Data excerpts:

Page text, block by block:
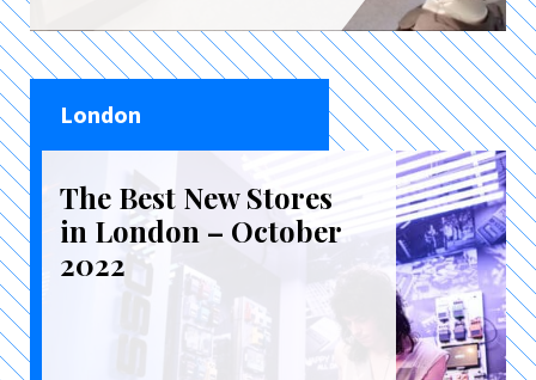
London
The Best New Stores
in London – October
2022
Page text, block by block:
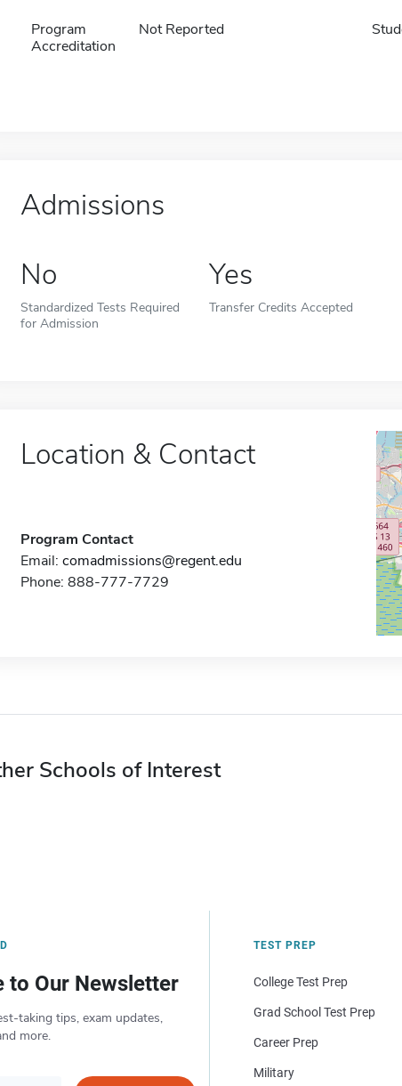
Program
Accreditation
Not Reported
Admissions
No
Standardized Tests Required
for Admission
Yes
Transfer Credits Accepted
Location & Contact
Program Contact
Email: comadmissions@regent.edu
Phone: 888-777-7729
Schools of Interest
to Our Newsletter
taking tips, exam updates,
more.
TEST PREP
College Test Prep
Grad School Test Prep
Career Prep
Military
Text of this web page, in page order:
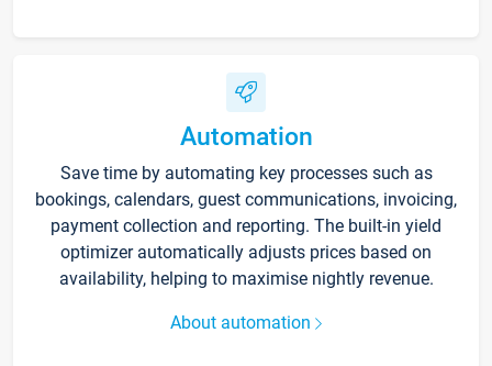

What you are asked to do: Copy out all the records exactly, excluding pictures.

Task answer:
Page text, block by block:
London
The Best New Stores
in London – October
2022
Page text, block by block:
Program
Accreditation
Not Reported
Admissions
No
Standardized Tests Required
for Admission
Yes
Transfer Credits Accepted
Location & Contact
Program Contact
Email: comadmissions@regent.edu
Phone: 888-777-7729
Schools of Interest
to Our Newsletter
taking tips, exam updates,
more.
TEST PREP
College Test Prep
Grad School Test Prep
Career Prep
Military
Text of this web page, in page order:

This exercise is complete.